Criminal Justice Advocates and Officials at Odds Over Pandemic Precautions

The coronavirus crisis has evoked a range of ideas over how best to respond to changing circumstances and increasing risks. On the local law enforcement front – still in campaign season – criminal justice reform advocates and public officials have gotten crossways.

The advocates are publicly pressing for quicker or more extensive action, and the officials respond, thanks for your help – we’ve already been acting, as quickly as we can.

Early this week, Workers Defense Project director (and District Attorney candidate) José Garza sent a letter to a number of public officials – Travis County Judge Sarah Eckhardt and the County Commissioners, Mayor Steve Adler and the City Council, judges Brenda Kennedy (District Court) and Sherry Statman (Municipal Court), District Attorney Margaret Moore, County Attorney David Escamilla, and Sheriff Sally Hernandez. Garza cited “the spread of COVID-19” and requested that the officials act “to implement critical changes to how criminal justice is administered in Travis County.”
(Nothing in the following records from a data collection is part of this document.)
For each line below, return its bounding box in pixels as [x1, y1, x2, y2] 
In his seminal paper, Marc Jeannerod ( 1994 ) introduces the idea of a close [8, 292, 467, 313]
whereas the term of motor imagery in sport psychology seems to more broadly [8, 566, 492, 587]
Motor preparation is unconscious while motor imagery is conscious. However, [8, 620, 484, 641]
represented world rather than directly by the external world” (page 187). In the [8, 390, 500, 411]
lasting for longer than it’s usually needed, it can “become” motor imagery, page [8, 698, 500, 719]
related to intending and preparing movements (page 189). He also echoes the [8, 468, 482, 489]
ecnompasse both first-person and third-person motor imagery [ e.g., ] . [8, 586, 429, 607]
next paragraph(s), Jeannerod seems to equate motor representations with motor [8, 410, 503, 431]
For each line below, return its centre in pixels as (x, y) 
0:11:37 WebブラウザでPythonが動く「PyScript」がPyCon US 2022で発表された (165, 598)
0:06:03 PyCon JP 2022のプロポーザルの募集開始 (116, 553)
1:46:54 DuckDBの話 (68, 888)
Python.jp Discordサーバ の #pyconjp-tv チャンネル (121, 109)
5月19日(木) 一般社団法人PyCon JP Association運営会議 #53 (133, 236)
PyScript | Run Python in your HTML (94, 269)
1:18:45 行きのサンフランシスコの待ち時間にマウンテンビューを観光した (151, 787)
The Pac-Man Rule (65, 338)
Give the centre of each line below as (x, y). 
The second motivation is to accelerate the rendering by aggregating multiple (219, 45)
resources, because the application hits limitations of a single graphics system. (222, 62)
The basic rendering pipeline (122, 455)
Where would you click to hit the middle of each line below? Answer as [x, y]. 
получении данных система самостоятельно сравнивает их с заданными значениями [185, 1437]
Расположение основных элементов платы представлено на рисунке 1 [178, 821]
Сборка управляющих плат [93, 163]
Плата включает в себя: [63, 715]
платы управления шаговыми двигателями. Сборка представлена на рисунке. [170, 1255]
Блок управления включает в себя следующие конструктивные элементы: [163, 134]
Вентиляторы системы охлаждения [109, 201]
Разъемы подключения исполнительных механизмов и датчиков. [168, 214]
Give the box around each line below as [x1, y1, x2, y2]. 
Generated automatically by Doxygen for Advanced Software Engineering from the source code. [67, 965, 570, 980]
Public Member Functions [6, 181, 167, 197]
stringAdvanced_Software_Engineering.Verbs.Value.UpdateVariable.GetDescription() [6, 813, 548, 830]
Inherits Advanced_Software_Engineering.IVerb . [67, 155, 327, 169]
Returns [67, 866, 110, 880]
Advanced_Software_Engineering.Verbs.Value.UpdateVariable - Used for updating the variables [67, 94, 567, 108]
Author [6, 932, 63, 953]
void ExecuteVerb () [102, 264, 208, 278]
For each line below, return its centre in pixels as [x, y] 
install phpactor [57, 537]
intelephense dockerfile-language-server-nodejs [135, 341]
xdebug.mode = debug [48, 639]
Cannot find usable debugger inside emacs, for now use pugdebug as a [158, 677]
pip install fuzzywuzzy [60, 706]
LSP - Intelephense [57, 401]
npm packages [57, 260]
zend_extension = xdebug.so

The changes listed by Garza included: ending arrests for misdemeanors and state jail felonies (with exceptions for public safety); jail release for all inmates (except for public safety); guarantee safe attorney access and adequate health care, and related measures. Garza added, “I want to be clear: most of the policies I am asking the County and City to implement are things we should do irrespective of the threat from COVID-19.”

Garza’s list of requests was about a page in length. Later that Monday* [Correction: posted Friday, March 13; see below], a nine-page list of “demands” was released by a smorgasbord of activist organizations (Grassroots Leadership, the Texas Fair Defense Project, Garza’s Workers Defense Project, and many others) and a couple dozen local activists.